26. Sicker Together
26
SICKER TOGETHER
KRYPT
Gregory Malone is a rare breed. He has no specific skills, isn’t particularly powerful, and doesn’t instill fear in the residents of Moros. Mostly, he’s just a creepy guy who slinks through the streets and people ignore him because he’s not overly worth noticing. Being known as the creepy guy in Moros says something since we’re all a bit creepy, but Malone takes it to a new level.
The one area he excels… evasion. Since getting my calling card in the cemetery that night, he’s been even more elusive. He’s good at going unnoticed, skirting capture, and avoiding the wrong places at the wrong times.
He won’t escape me tonight.
Sitting in the passenger seat of my SUV, Remiel rubs his palms together, eyes alert as he watches the street. “About what you said at the funeral…”
“Which part?” My eyes stay locked on the Neon Demon nightclub. There are only two exits to the building. We’re at the front, and Ghost and Menace are at the back.
“Uh, about the ra… sex over his dead body.”

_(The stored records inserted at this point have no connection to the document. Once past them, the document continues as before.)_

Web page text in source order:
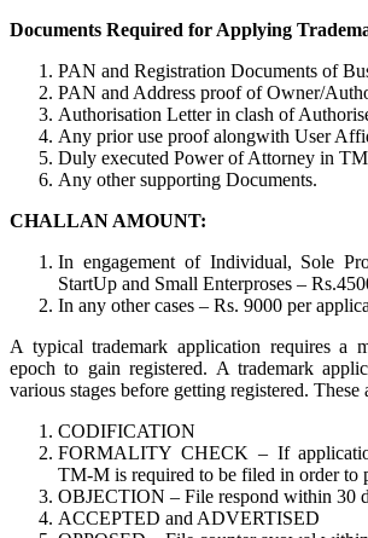
Documents Required for Applying
PAN and Registration Documents of
PAN and Address proof of Owner/
Authorisation Letter in clash of
Any prior use proof alongwith User
Duly executed Power of Attorney in
Any other supporting Documents.
CHALLAN AMOUNT:
In engagement of Individual, Sole
StartUp and Small Enterproses –
In any other cases – Rs. 9000 per
A typical trademark application requires a
epoch to gain registered. A trademark
various stages before getting registered. These
CODIFICATION
FORMALITY CHECK – If
TM-M is required to be filed in order to
OBJECTION – File respond within 30
ACCEPTED and ADVERTISED
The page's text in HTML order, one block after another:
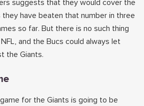
suggests that they would cover the
have beaten that number in three
so far. But there is no such thing
and the Bucs could always let
the Giants.
for the Giants is going to be
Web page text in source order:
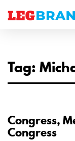
Tag:
Congress,
Congress
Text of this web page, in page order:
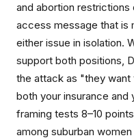
and abortion
access message that is
either issue in isolation.
support both positions,
the attack as "they
both your insurance
framing tests 8–10
among suburban
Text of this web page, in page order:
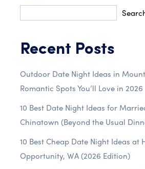
Recent Posts
Outdoor Date Night Ideas in
Romantic Spots You’ll Love in 2026
10 Best Date Night Ideas for
Chinatown (Beyond the Usual
10 Best Cheap Date Night Ideas at
Opportunity, WA (2026 Edition)
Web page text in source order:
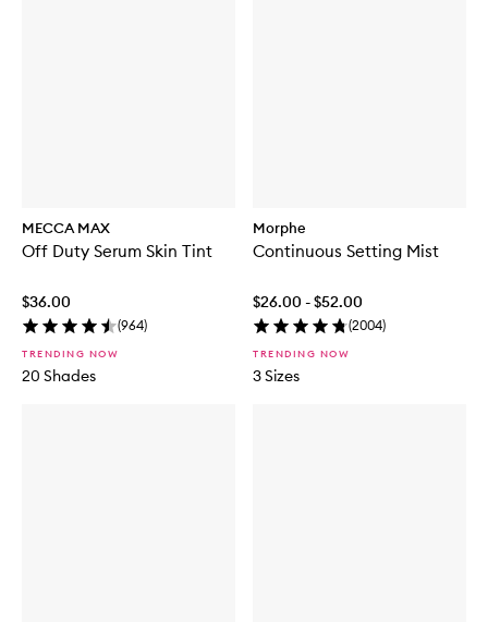
MECCA MAX
Off Duty Serum Skin Tint
$36.00
(964)
TRENDING NOW
20 Shades
Morphe
Continuous Setting Mist
$26.00 - $52.00
(2004)
TRENDING NOW
3 Sizes

“What about it?” My dick twitches.
“Did you mean it?”
I meant it. He was the one who asked for it. But it won’t be tonight. Because I made Remiel a promise before that. I guaranteed that Gregory Malone wouldn’t know a moment of peace until he died a long time from now. “We aren’t killing him tonight.”
“Oh.”
I look at him quickly, not wanting to take my eyes off the door too long. “Disappointed?”
“He deserves to die,” Remiel says, watching his rubbing palms.
“Does he?”
“Yes!”
“Hmm.” I get comfortable and watch the door. “I think he deserves worse. He’s stalked you, taunted you, made you scared enough to come to Vile House, pushed your brother over the edge, and made it his personal life’s mission to keep the Sauder curse alive. Death is too easy for him. Too finite.”
Remiel says nothing, but the air around him darkens. There’s a saying in Moros about death being a blessing because there is always something worse, and now the gears of his mind are grinding, considering all the things that could be worse. I already have a plan for Gregory Malone, and Director approved it because he needs a lab rat. The Vile Boys approved it because they like having a punching bag. Remiel is going to approve it because he’s sinister and not as innocent as he pretends to be. He wants Malone to suffer, and I’ve become someone who enjoys granting his wishes.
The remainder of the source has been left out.